§ **Input**
____
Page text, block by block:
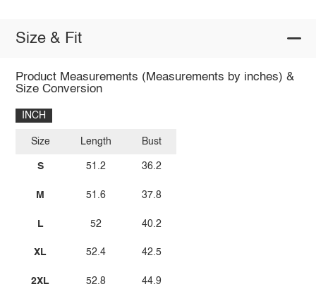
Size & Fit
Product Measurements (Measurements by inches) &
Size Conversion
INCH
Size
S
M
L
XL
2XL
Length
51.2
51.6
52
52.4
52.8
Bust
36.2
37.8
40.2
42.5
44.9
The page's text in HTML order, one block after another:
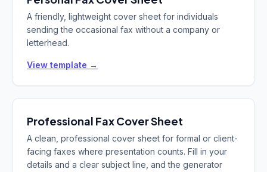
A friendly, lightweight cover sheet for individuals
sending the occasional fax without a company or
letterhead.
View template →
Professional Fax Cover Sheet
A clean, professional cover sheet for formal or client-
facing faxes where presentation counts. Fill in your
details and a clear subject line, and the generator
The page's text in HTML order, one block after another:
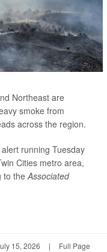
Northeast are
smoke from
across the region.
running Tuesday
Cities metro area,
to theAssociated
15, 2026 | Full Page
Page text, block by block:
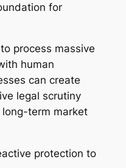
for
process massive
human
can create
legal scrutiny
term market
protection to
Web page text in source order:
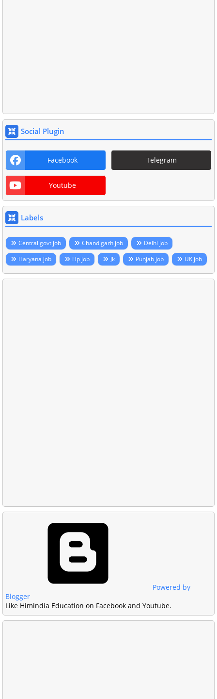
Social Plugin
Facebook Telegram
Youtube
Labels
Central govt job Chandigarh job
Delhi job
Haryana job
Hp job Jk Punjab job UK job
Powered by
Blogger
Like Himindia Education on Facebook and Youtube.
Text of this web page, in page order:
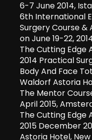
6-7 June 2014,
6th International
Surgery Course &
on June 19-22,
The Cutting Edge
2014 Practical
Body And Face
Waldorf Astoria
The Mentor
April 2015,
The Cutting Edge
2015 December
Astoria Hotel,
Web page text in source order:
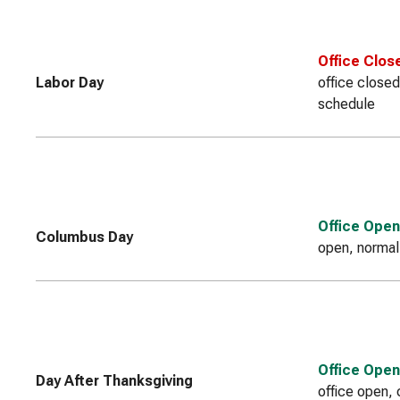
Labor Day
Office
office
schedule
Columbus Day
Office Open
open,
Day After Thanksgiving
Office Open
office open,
____
§ **Directions**
What is needed is an exact copy of the entries, without any images.

§ **Task solution**
Page text, block by block:
Size & Fit
Product Measurements (Measurements by inches) &
Size Conversion
INCH
Size
S
M
L
XL
2XL
Length
51.2
51.6
52
52.4
52.8
Bust
36.2
37.8
40.2
42.5
44.9
The page's text in HTML order, one block after another:
A friendly, lightweight cover sheet for individuals
sending the occasional fax without a company or
letterhead.
View template →
Professional Fax Cover Sheet
A clean, professional cover sheet for formal or client-
facing faxes where presentation counts. Fill in your
details and a clear subject line, and the generator
The page's text in HTML order, one block after another:
Northeast are
smoke from
across the region.
running Tuesday
Cities metro area,
to theAssociated
15, 2026 | Full Page
Page text, block by block:
for
process massive
human
can create
legal scrutiny
term market
protection to
Web page text in source order:
Social Plugin
Facebook Telegram
Youtube
Labels
Central govt job Chandigarh job
Delhi job
Haryana job
Hp job Jk Punjab job UK job
Powered by
Blogger
Like Himindia Education on Facebook and Youtube.
Text of this web page, in page order:
6-7 June 2014,
6th International
Surgery Course &
on June 19-22,
The Cutting Edge
2014 Practical
Body And Face
Waldorf Astoria
The Mentor
April 2015,
The Cutting Edge
2015 December
Astoria Hotel,
Web page text in source order:
Labor Day
Office
office
schedule
Columbus Day
Office Open
open,
Day After Thanksgiving
Office Open
office open,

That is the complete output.